EDIT: This is the opening paragraph. It says it all:
THE YEAR WAS 2081, and everybody was finally equal. They weren't only equal before God and the law. They were equal every which way. Nobody was smarter than anybody else. Nobody was better looking than anybody else. Nobody was stronger or quicker than anybody else. All this equality was due to the 211th, 212th, and 213th Amendments to the Constitution, and to the unceasing vigilance of agents of the United States Handicapper General.
I thought the original was a bit over the top a bit ridiculous almost. Bergeron's some kind of god being almost. The movie kept it a little more realistic and was darker i felt.
Every time people talk about the real problem of so-called "gifted" classes containing disproportionately large numbers of white students, this story gets trotted out as an ominous warning of "where this could go". This is the slippery slope fallacy; who is suggesting that we attach bags of lead weights to people who are stronger than average or play loud noises to disrupt the thinking of people smarter than average? No such measures, or anything like them, is proposed in the article. Actually, no measures are proposed at all because the school hasn't decided what to do yet (beyond temporarily suspending gifted classes).
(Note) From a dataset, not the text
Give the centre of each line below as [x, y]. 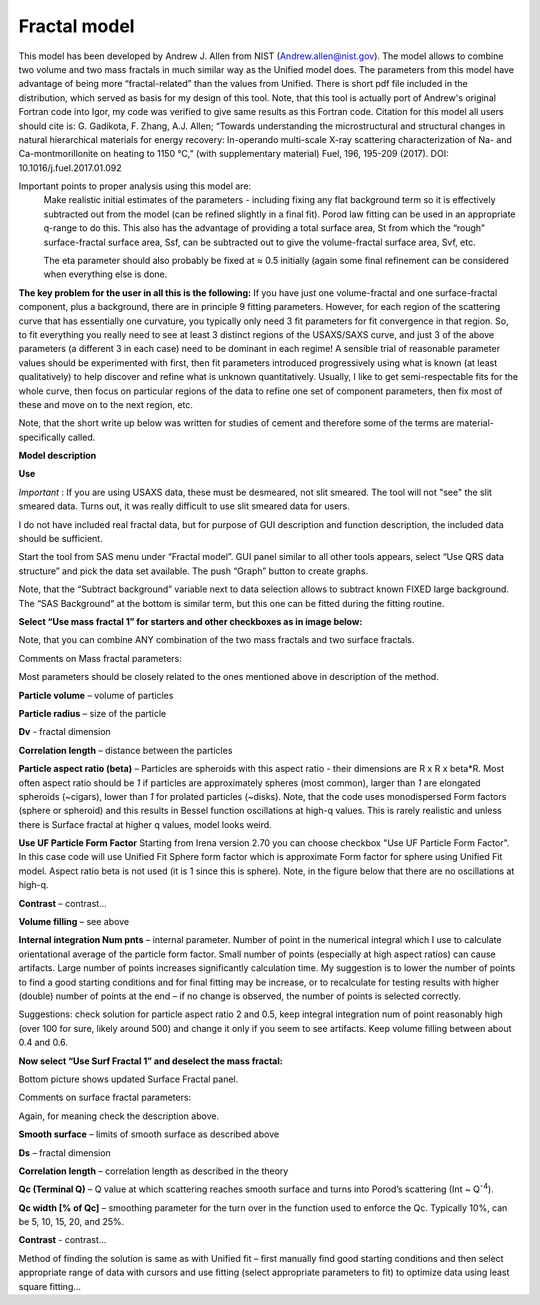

So how is this story at all relevant or illuminating to the article, beyond as an exercise in fearmongering?
You can't apply a literal interpretation of the story when no such interpretation was intended by Vonnegut. Of course he never expected actual lead weights would be strapped to people by legal decree. That's not the point.
How it relates to the article is the "lead weight" of removing the availability of AP classes from White and Asian students is a severely misguided attempt at making Black and Hispanic students equal, as if they weren't already. It's actually a terribly wrong message to the Black and Hispanic students.
It seems to me that a better approach is try to understand the reasons why more Black and Hispanic students aren't enrolling while continuing to provide these classes to any student who qualifies, regardless of race.